How Kingsmagnet Flexible Rubber Magnetic Strips Are Made

Kingsmagnet’s rubber magnetic strips are flexible, elastic, and twistable magnets made by combining rubber with magnetic materials. The production process involves several key steps:

1. Raw Material Preparation

• Magnetic Powder Selection:
  Depending on the desired performance, suitable magnetic powders such as barium ferrite or strontium ferrite are selected. Key properties like particle size, purity, and magnetic strength directly affect the final product.

• Rubber Base Selection:
  Rubber materials such as neoprene, nitrile rubber, or EPDM are chosen as the carrier matrix. Each type of rubber offers specific advantages—like oil resistance, aging resistance, or flexibility—based on the end-use environment.

• Additive Preparation:
  Additives such as curing agents, antioxidants, and fillers are prepared to enhance the rubber's processability and improve the strip’s physical and chemical stability.

2. Mixing

• Equipment Setup:
  Open mills or internal mixers are used. Open mills mix materials using two rotating rollers, while internal mixers blend materials in a closed chamber using rotors.

• Mixing Process:
  First, the rubber is plasticized to improve its processability. Then, magnetic powder and additives are added in a specific order and timing. Key factors like temperature, time, and mixing strength are carefully controlled to ensure uniform blending and product quality.

3. Forming

• Extrusion:
  The mixed compound is pushed through an extruder to create continuous rubber magnetic strips with a desired cross-section. This method offers high efficiency for long-length production.

• Calendering:
  The compound is flattened into sheets using calendering rollers, then cut or stamped into shape. Calendering produces smooth, evenly thick strips, ideal for thinner products.

• Compression Molding:
  The compound is placed in a mold and formed under heat and pressure. This method is suited for complex shapes with high dimensional accuracy, often used in small-batch or precision applications.

4. Curing (Vulcanization)

• Purpose:
  Vulcanization causes the rubber molecules to crosslink, forming a stable three-dimensional network. This enhances strength, hardness, elasticity, and resistance to aging.

• Process:
  The curing method (e.g., hot air, steam, or flat-plate vulcanization) and parameters (temperature, time, pressure) are selected based on the rubber type and product needs.

5. Magnetization

• Principle:
  A strong magnetic field is applied to align the magnetic domains in the powder, giving the strip its magnetic properties.

• Methods:
  Depending on the product’s shape and magnetic requirements, techniques such as pulse or direct current magnetization are used, with precise control of parameters.

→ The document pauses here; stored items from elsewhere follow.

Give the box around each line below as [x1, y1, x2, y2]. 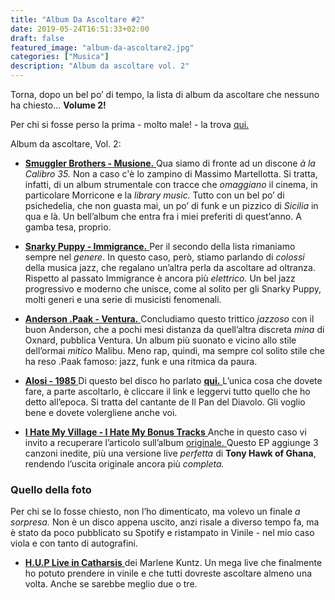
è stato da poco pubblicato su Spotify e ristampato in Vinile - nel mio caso [10, 527, 315, 539]
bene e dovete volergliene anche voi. [24, 407, 178, 418]
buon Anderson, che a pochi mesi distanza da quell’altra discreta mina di [24, 324, 325, 335]
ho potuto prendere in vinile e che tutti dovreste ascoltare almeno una [24, 567, 313, 580]
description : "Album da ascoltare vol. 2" [10, 61, 190, 71]
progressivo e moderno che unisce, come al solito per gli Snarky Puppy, [24, 283, 322, 295]
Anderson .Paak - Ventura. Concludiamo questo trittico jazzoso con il [24, 313, 315, 325]
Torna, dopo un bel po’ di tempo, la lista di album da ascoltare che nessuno [10, 89, 320, 100]

6. Post-Processing and Inspection

• Finishing:
  The magnetic strips may be trimmed, cleaned, or coated with protective layers to enhance appearance and durability.

• Quality Inspection:
  Finished products undergo thorough testing, including:

  • Magnetic properties (remanence, coercivity, intrinsic coercivity)

  • Physical properties (hardness, tensile strength, elongation)

  • Visual and dimensional checks
    Only qualified products are approved for market release.